The respective inner conductor 4 of the printed circuit boards 1 or 2 is designed as a strip-shaped spring plate, which is fixed with one end under pretension to the printed circuit board 1 or 2 or to the insulation 5 and with its free end 13 at an angle in the longitudinal central axis 12 of the coaxial connector or beyond. This has the consequence that the contact pin 10, when the plug-in coupling 6 is inserted into the outer conductor sockets 3 of the printed circuit boards 1 or 2, at its hemispherical ends 11 resiliently with the free end 13 of the respective spring plate 4 of the printed circuit board 1 or 2 is engaged.

Because of this permanent elastic connection between the free end 13 of the spring plate 4 and the ball end 11 of the contact pin 10 thus achieved, it is ensured that regardless of the always occurring Relative movements between the circuit boards 1, 2 both in the longitudinal and in the transverse direction always an effective contact and thus electrical connection is achieved. This effect is further enhanced by the fact that the contact pin 10, as mentioned, is arranged axially displaceably within the plug coupling 6.

In the modified embodiment according to FIG. 2, the free end 13 of the spring plate 4 has an opening 14 which is largely aligned with the axis 12 of the contact pin 10. In contrast to the embodiment according to FIG. 1, in which point contact between the free end 13 of the spring plate 4 and the rounded end 11 of the contact pin 10 is largely achieved, a more or less circular contact between the edges of the opening 14 is achieved of the spring plate 4 and the rounded end 11 of the contact pin 10 achieved. At the same time, however, the flexibility of the contacting and its centering is always guaranteed, which is based on the one hand on the basic arrangement of the spring plate 4 and on the other hand on the axial displaceability of the contact pin 10.

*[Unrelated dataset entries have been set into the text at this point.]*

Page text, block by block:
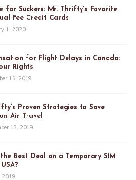
for Suckers: Mr. Thrifty’s Favorite
Fee Credit Cards
1, 2020
for Flight Delays in Canada:
Rights
15, 2019
Proven Strategies to Save
Air Travel
13, 2019
the Best Deal on a Temporary SIM
2019
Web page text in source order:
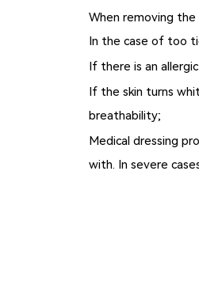
When removing
In the case of too
If there is an
If the skin turns
breathability;
Medical dressing
with. In severe
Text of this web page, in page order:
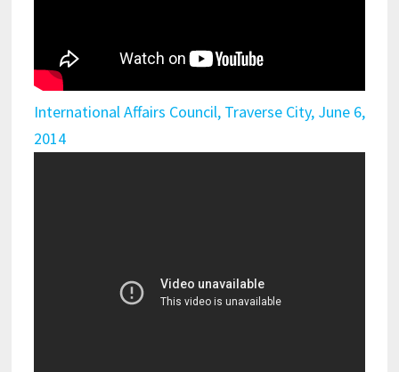
International Affairs Council, Traverse City, June 6,
2014
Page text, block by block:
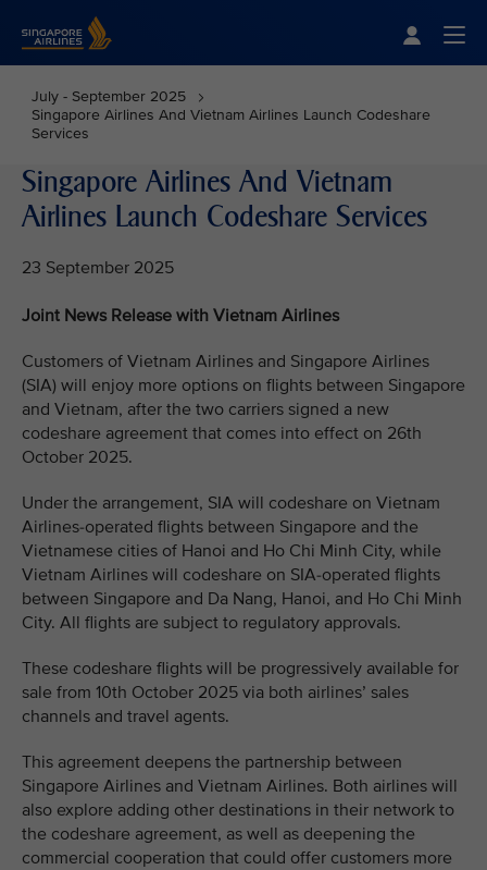
July - September 2025
Singapore Airlines And Vietnam Airlines Launch Codeshare
Services
Singapore Airlines And Vietnam
Airlines Launch Codeshare Services
23 September 2025
Joint News Release with Vietnam Airlines
Customers of Vietnam Airlines and Singapore Airlines
(SIA) will enjoy more options on flights between Singapore
and Vietnam, after the two carriers signed a new
codeshare agreement that comes into effect on 26th
October 2025.
Under the arrangement, SIA will codeshare on Vietnam
Airlines-operated flights between Singapore and the
Vietnamese cities of Hanoi and Ho Chi Minh City, while
Vietnam Airlines will codeshare on SIA-operated flights
between Singapore and Da Nang, Hanoi, and Ho Chi Minh
City. All flights are subject to regulatory approvals.
These codeshare flights will be progressively available for
sale from 10th October 2025 via both airlines’ sales
channels and travel agents.
This agreement deepens the partnership between
Singapore Airlines and Vietnam Airlines. Both airlines will
also explore adding other destinations in their network to
the codeshare agreement, as well as deepening the
commercial cooperation that could offer customers more
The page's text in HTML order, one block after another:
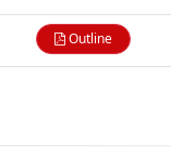
Outline
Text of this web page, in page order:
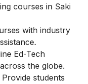
courses in Saki
with industry
Ed-Tech
the globe.
Provide students
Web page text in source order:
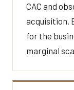
CAC and
acquisition.
for the
marginal
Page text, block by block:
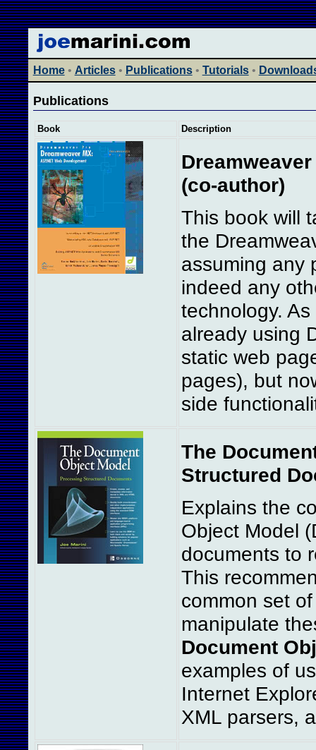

With regard to features of the invention not explained in detail above, reference is expressly made to the drawing and the claims.

Claims

claims

1. Coaxial plug-in connection, in particular for printed circuit boards (board-to-board connection), with an outer and inner conductor (3, 4) assigned to each printed circuit board (1 or 2), which are in the form of a sleeve-shaped adapter Plug-in coupling (6), which has a corresponding outer conductor part (7) and inner conductor part (10), can be electrically connected to the outer or inner conductor (3, 4) of the relevant other printed circuit board (2, 1), characterized in that Inner conductor of the circuit board (1, 2) is designed as a spring plate (4) which is fixed at one end to the circuit board (1, 2) or to an insulation (5) and at its other free end (13) with the as Contact pin (10) formed inner conductor part of the plug-in coupling (6) can be brought into engagement.

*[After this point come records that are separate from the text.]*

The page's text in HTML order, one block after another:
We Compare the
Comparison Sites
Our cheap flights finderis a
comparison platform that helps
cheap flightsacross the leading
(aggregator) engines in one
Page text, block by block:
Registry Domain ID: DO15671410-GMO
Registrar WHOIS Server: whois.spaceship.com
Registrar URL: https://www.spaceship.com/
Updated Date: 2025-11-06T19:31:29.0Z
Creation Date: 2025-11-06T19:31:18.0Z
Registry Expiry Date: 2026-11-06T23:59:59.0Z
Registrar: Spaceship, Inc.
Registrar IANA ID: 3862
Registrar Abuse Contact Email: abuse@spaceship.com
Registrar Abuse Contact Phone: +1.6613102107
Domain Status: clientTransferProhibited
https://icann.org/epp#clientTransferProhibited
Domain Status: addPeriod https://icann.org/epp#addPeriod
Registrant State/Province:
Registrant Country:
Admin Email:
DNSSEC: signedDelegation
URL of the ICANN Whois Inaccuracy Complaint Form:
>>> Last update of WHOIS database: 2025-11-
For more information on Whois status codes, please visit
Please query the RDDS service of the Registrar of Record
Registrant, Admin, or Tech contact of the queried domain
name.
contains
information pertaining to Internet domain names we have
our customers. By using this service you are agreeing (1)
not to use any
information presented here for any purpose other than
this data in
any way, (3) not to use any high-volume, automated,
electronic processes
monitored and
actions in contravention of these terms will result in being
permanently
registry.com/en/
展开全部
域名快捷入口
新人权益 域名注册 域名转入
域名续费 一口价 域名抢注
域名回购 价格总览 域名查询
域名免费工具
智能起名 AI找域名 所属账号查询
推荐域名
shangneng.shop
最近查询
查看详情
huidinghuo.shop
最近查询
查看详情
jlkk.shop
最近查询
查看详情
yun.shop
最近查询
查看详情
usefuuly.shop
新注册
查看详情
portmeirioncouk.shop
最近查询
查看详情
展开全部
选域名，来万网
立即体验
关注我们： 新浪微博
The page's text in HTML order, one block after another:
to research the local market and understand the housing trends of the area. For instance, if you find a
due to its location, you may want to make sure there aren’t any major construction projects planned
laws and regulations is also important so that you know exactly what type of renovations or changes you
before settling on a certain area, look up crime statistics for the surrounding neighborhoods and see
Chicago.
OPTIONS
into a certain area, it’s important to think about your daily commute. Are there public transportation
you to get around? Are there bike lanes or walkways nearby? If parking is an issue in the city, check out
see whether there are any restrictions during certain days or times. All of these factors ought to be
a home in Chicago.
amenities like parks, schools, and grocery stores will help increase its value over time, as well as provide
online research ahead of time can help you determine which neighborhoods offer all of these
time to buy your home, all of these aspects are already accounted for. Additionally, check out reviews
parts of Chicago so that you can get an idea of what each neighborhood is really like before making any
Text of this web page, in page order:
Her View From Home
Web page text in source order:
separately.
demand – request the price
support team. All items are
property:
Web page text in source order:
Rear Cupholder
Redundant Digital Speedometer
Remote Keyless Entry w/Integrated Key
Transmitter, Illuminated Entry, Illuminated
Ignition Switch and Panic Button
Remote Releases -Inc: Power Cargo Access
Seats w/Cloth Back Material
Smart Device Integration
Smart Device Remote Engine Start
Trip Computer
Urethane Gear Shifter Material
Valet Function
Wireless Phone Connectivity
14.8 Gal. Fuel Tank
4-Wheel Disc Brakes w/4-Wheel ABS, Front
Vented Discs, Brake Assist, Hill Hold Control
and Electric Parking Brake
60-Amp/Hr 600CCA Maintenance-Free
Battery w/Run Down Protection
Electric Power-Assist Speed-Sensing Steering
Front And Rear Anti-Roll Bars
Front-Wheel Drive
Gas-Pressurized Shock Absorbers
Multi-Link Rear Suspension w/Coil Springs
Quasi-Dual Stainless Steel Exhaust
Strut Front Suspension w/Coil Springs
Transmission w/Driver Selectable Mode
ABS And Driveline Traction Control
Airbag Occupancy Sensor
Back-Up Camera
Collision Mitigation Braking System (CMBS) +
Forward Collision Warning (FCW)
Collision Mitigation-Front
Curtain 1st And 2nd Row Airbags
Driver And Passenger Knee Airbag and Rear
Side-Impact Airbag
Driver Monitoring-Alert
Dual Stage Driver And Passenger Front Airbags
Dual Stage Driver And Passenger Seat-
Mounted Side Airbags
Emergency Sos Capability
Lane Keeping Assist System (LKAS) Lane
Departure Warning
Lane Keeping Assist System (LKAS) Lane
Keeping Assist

2. Coaxial connector according to claim 1, characterized in that the spring plate (4) is tab-like or strip-shaped.

3. Coaxial connector according to claim 1 or 2, characterized in that the spring plate (4) is fixed under prestress.

4. Coaxial connector according to one of the preceding claims, characterized in that the free end (13) of the spring plate (4) at an angle in the axis (12) of the contact pin (10) of the plug coupling (6) protrudes.

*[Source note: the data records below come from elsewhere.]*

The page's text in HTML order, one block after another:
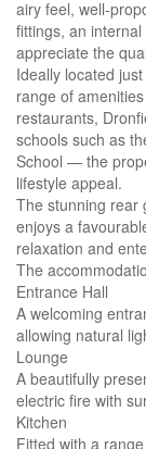
airy feel, well-
fittings, an
appreciate the
Ideally located
range of
restaurants,
schools such as
School — the
lifestyle appeal.
The stunning rear
enjoys a
relaxation and
The
Entrance Hall
A welcoming
allowing natural
Lounge
A beautifully
electric fire with
Kitchen
Fitted with a
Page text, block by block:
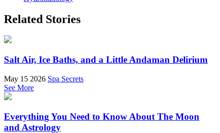
Related Stories
Salt Air, Ice Baths, and a Little Andaman Delirium
May 15 2026 Spa Secrets
See More
Everything You Need to Know About The Moon
and Astrology
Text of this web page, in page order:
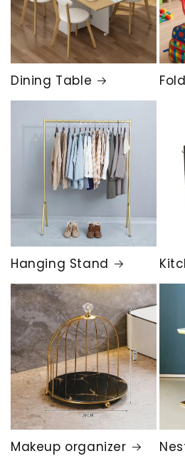
Dining Table
Hanging Stand
Makeup organizer
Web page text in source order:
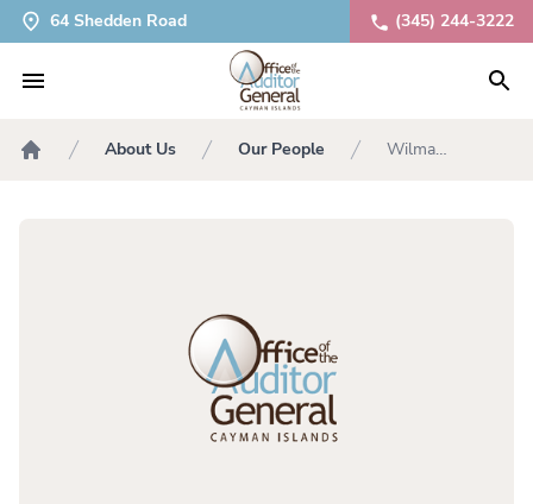
64 Shedden Road (345) 244-3222
About Us Our People
Wilma
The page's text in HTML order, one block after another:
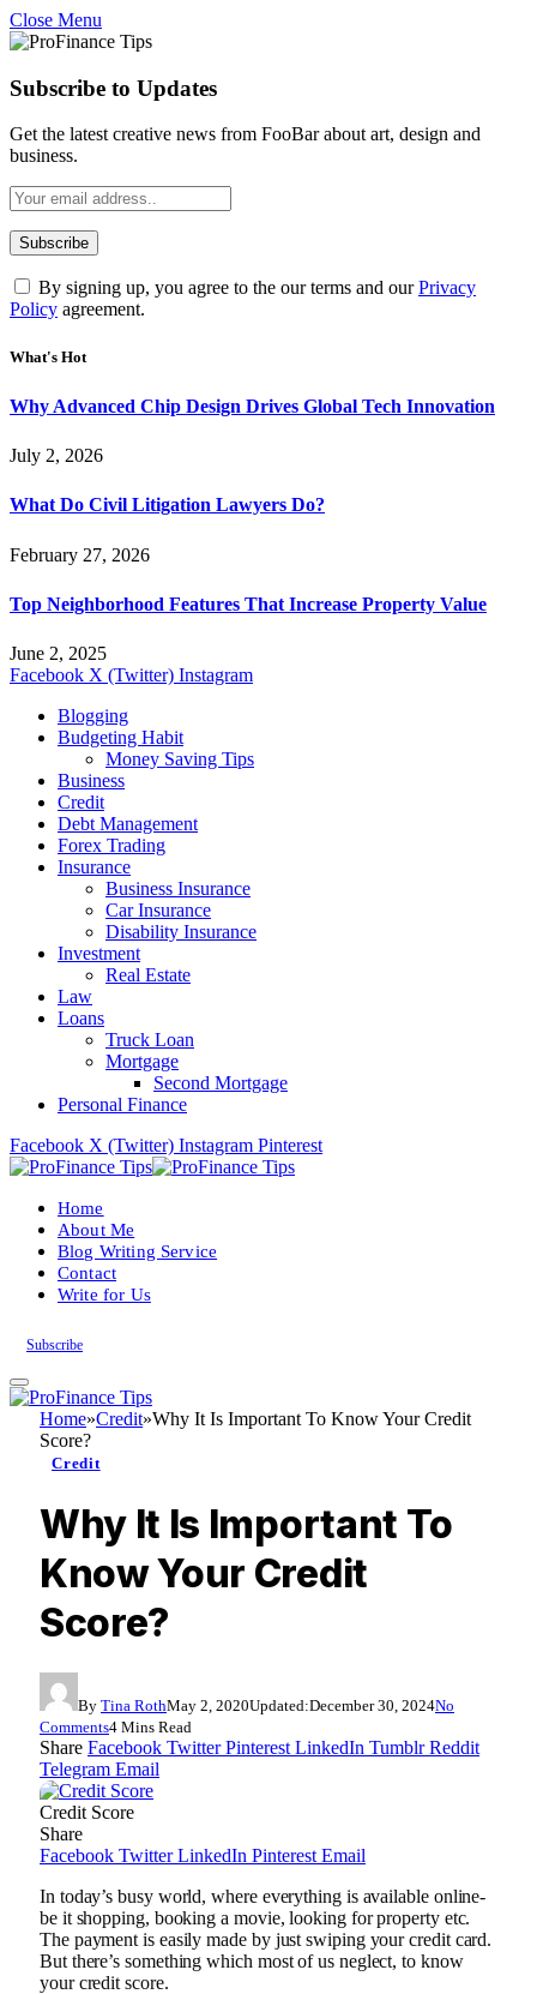
Close Menu
Subscribe to Updates
Get the latest creative news from FooBar about art, design and
business.
By signing up, you agree to the our terms and ourPrivacy
Policy agreement.
What's Hot
Why Advanced Chip Design Drives Global Tech Innovation
July 2, 2026
What Do Civil Litigation Lawyers Do?
February 27, 2026
Top Neighborhood Features That Increase Property Value
June 2, 2025
Facebook X (Twitter) Instagram
Blogging
Budgeting Habit
Money Saving Tips
Business
Credit
Debt Management
Forex Trading
Insurance
Business Insurance
Car Insurance
Disability Insurance
Investment
Real Estate
Law
Loans
Truck Loan
Mortgage
Second Mortgage
Personal Finance
Facebook X (Twitter) Instagram Pinterest
Home
About Me
Blog Writing Service
Contact
Write for Us
Subscribe
Home»Credit»Why It Is Important To Know Your Credit
Score?
Credit
Why It Is Important To
Know Your Credit
Score?
By Tina RothMay 2, 2020Updated:December 30, 2024No
Comments4 Mins Read
Share Facebook Twitter Pinterest LinkedIn Tumblr Reddit
Telegram Email
Credit Score
Share
Facebook Twitter LinkedIn Pinterest Email
In today’s busy world, where everything is available online-
be it shopping, booking a movie, looking for property etc.
The payment is easily made by just swiping your credit card.
But there’s something which most of us neglect, to know
your credit score.

5. Coaxial connector according to one of the preceding claims, characterized in that the free end (13) of the spring plate (4) egg ne opening (14) which is largely aligned with the axis (12) of the contact pin (10).

6. Coaxial connector according to one of the preceding claims, characterized in that the contact pin (10) has rounded or spherical, in particular hemispherical, ends (11).

7. Coaxial connector according to one of the preceding claims, characterized in that the contact pin (10) has such a length that it in the socket-shaped outer conductor (3) of the printed circuit board (1, 2) clampingly inserted plug-in coupling (6) on its respective free End (11) is resiliently engaged with the free end (13) of the spring plate (4).

8. Coaxial connector according to one of the preceding claims, characterized in that the contact pin (10) is arranged axially displaceably in the plug-in coupling (6).